Your assignment —
Copy task for the material below: print the line with "Web page text" and every line after it to the end, exactly as written, without the pictures.

Record excerpts —
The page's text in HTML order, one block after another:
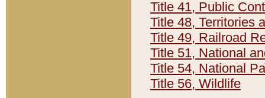
Title 41, Public
Title 48, Territories
Title 49, Railroad
Title 51, National
Title 54, National
Title 56, Wildlife
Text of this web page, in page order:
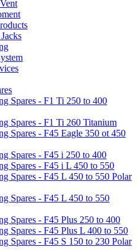
Spares - F1 Ti 250 to 400
Spares - F1 Ti 260 Titanium
Spares - F45 Eagle 350 ot 450
Spares - F45 i 250 to 400
Spares - F45 i L 450 to 550
Spares - F45 L 450 to 550 Polar
Spares - F45 L 450 to 550
Spares - F45 Plus 250 to 400
Spares - F45 Plus L 400 to 550
Spares - F45 S 150 to 230 Polar
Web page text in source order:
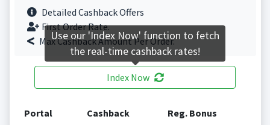
Detailed Cashback Offers
First Order Rate.
Max Cashback Amount Per Order.
Index Now
Portal Cashback Reg. Bonus
Use our 'Index Now' function to fetch
the real-time cashback rates!
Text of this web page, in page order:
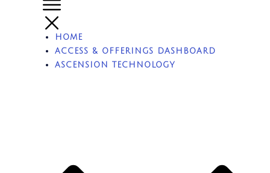
HOME
ACCESS & OFFERINGS DASHBOARD
ASCENSION TECHNOLOGY

Expected answer —
Web page text in source order:
Detailed Cashback Offers
First Order Rate.
Max Cashback Amount Per Order.
Index Now
Portal Cashback Reg. Bonus
Use our 'Index Now' function to fetch
the real-time cashback rates!
Text of this web page, in page order:
HOME
ACCESS & OFFERINGS DASHBOARD
ASCENSION TECHNOLOGY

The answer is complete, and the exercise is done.